Frozen rock material was crushed as above, and then ground quickly into a fine powder using a precooled sterilized mortar and pestle, and then RNA extraction started immediately. The jaw crusher was cleaned and rinsed with 70% ethanol and RNaseZap™ RNase Decontamination Solution (Invitrogen, USA) between samples. About 40 g of material was extracted for each sample using the RNeasy PowerSoil Total RNA Isolation Kit (Qiagen, USA) according to the manufacturer’s protocol with the following modifications.
Each sample was evenly divided into 8 Bead Tubes (Qiagen, USA) and then 2.5 mL of Bead Solution were added into the Bead Tube followed by 0.25 mL of Solution SR1 and 0.8 mL of Solution SR2. Bead Tubes were frozen in liquid nitrogen and then thawed at 65°C in a water bath three times.

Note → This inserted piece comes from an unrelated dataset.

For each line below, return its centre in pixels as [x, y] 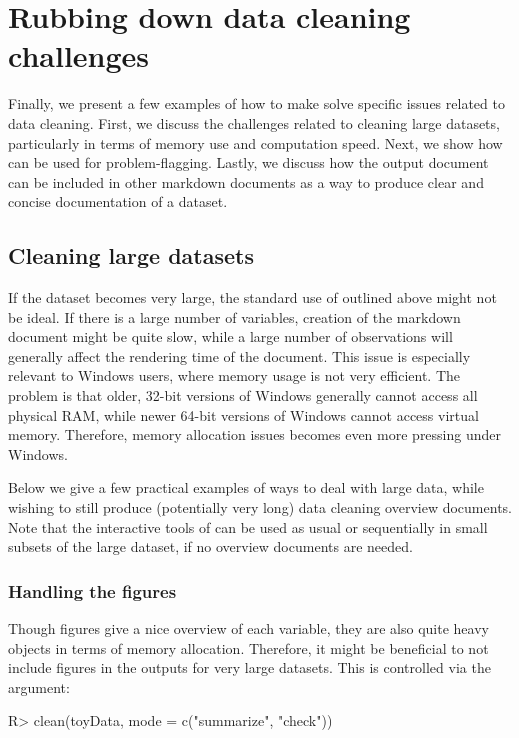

RNA was purified using the MEGAclear Transcription Clean-up Kit (Ambion, USA) and concentrated with an overnight isopropanol precipitation at 4 °C. Trace amounts of contaminating DNA were removed from the RNA extracts using TURBO DNA free™ (Invitrogen, USA) as directed by the manufacturer. To ensure DNA was removed thoroughly, each RNA extract was treated twice with TURBO DNase (Invitrogen, USA). A nested PCR reaction (2 x 35 cycles) using bacterial primers was used to confirm the absence of DNA in our RNA solutions. RNA was converted to cDNA using the Ovation® RNA-Seq System V2 kit (NuGEN, USA) according to the manufacturer’s protocol to preferentially prime non-rRNA sequences.
The cDNA was purified with the MinElute Reaction Cleanup Kit (Qiagen, USA) and eluted into 20 μL elution buffer. Extracts were quantified using a Qubit Fluorometer (Life Technologies, USA) and cDNAs were stored at -80 °C until sequencing using 150 bp paired-end Illumina NextSeq 550.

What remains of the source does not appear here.